Antibiotics were a scientific breakthrough in the 20th century, and antibiotic resistance is one of the most pressing problems in microbiology in the 21st century. A better understanding of how antibiotics kill cells could inform next-generation approaches to developing better antimicrobial treatments, in addition to helping us better understand prokaryotic cell biology. How antibiotics induce bacterial cell death downstream of binding to the primary drug target may be clearer for some antibiotics than others1. For instance, β-lactams bind to penicillin-binding proteins, which inhibits normal peptidoglycan cell wall synthesis and results in the physical explosion of a bacterial cell2,3. However, other antibiotics, like aminoglycosides and fluoroquinolones, inhibit cellular processes including translation and transcription, and we do not know how exactly inhibition of these processes leads to cell death.
Our study suggests a possible answer. Using long-term microfluidic imaging of aminoglycoside- or fluoroquinolone-treated Escherichia coli cells, we found an intriguing phenotype that could provide us with clues as to how cell death occurs. We observed, in particular, that these bactericidal antibiotics induce cytoplasmic condensation and subsequent lysis in single cells: after several hours of treatment, cells suddenly lose a fraction of their cytoplasm, as manifested by discrete cellular regions becoming phase-light under phase-contrast microscopy.
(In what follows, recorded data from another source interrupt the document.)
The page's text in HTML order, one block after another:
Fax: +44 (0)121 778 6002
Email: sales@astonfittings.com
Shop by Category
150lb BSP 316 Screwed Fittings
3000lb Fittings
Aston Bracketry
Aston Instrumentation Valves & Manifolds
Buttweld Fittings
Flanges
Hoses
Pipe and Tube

Additional experiments confirm that this condensation is associated with cell envelope shrinkage and possible compactification of cytoplasmic contents, and further suggest that it arises as a result of membrane damage. A biophysical model of cell envelope mechanics and solute outflow confirms that membrane damage can give rise to cytoplasmic condensation. Additionally, the model suggests that only minor damage to the bacterial cell membranes (a loss of 1 in 106 phosholipids) is sufficient to explain the timescale and size of the effect.
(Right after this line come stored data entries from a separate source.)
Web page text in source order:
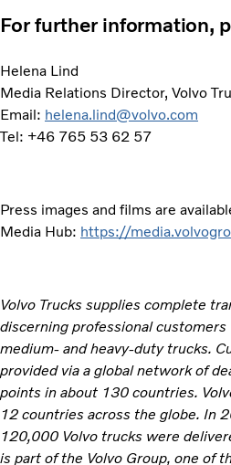
For further information,
Helena Lind
Media Relations Director, Volvo
Email: helena.lind@volvo.com
Tel: +46 765 53 62 57
Press images and films are
Media Hub: https://
Volvo Trucks supplies complete
discerning professional
medium- and heavy-duty trucks.
provided via a global network of
points in about 130 countries.
12 countries across the globe. In
120,000 Volvo trucks were
is part of the Volvo Group, one of
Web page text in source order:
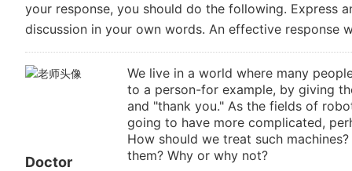
your response, you should do the following. Express
discussion in your own words. An effective response
Doctor
We live in a world where many
to a person-for example, by giving
and "thank you." As the fields of
going to have more complicated,
How should we treat such
them? Why or why not?
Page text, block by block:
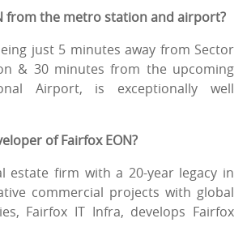
from the metro station and airport?
just 5 minutes away from Sector
& 30 minutes from the upcoming
Airport, is exceptionally well
of Fairfox EON?
estate firm with a 20-year legacy in
commercial projects with global
Fairfox IT Infra, develops Fairfox
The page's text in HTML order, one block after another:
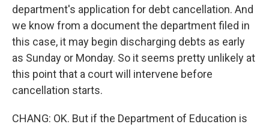
department's application for debt cancellation. And
we know from a document the department filed in
this case, it may begin discharging debts as early
as Sunday or Monday. So it seems pretty unlikely at
this point that a court will intervene before
cancellation starts.
CHANG: OK. But if the Department of Education is
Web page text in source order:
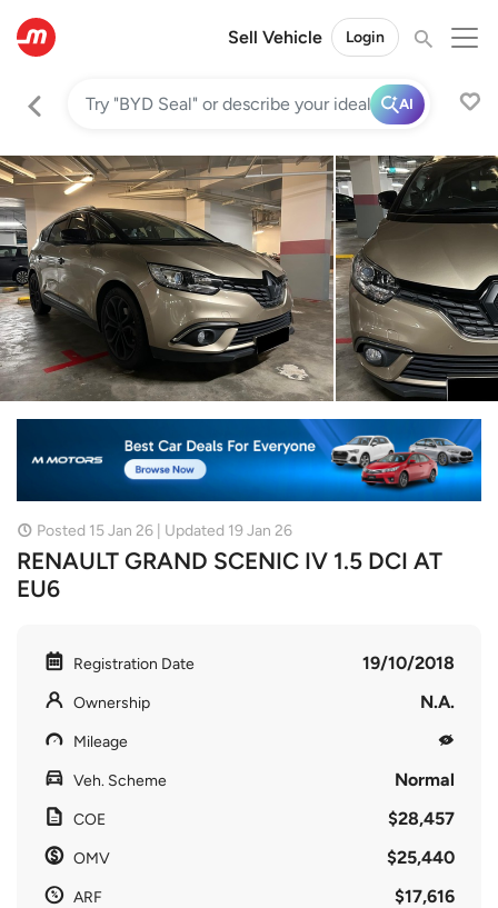
Sell Vehicle Login
AI
Posted 15 Jan 26 | Updated 19 Jan 26
RENAULT GRAND SCENIC IV 1.5 DCI AT
EU6
Registration Date 19/10/2018
Ownership N.A.
Mileage
Veh. Scheme Normal
COE $28,457
OMV $25,440
ARF $17,616

Importantly, the phenotype of cytoplasmic condensation is associated with killing. Cytoplasmic condensation is seen in nearly all fluoroquinolone-treated cells, and a fraction (~30%) of aminoglycoside-treated cells, after times corresponding to ≥1 log of killing; we observed more phenotypic variability in aminoglycoside-treated cells ostensibly due to faster lysis and additional ionic interactions of aminoglycosides with the outer membrane, and cannot rule out that more aminoglycoside-treated cells exhibit cytoplasmic condensation than tracked in our protocol. In both cases, however, antibiotic-susceptible cells stop elongating before or once they condense, and cells lyse shortly afterward.
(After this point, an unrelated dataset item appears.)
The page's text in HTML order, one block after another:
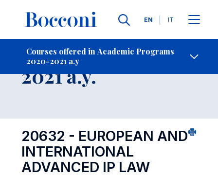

What causes the membrane damage leading to this condensation? A well-known hypothesis in the field is that reactive metabolic byproducts, including but not limited to reactive oxygen species (ROS), are produced as a result of increased cellular metabolism after antibiotic treatment, and these molecules interact promiscuously with cellular components including nucleic acids, lipids, and proteins to contribute to cell death4,5. Consistent with this hypothesis, we found evidence that membrane damage is associated with the accumulation of reactive metabolic byproducts and lipid peroxidation. Lipid peroxidation induced by free radicals may damage the bacterial cell membranes to the extent that appreciable solute outflow and cytoplasmic condensation occur. Once the membranes are damaged in this way, cells cannot recover and are effectively dead. Thus, these findings indicate a sequence of cellular events through which reactive metabolic byproducts lead to physical disruption of the cell envelope and antibiotic-induced cell death.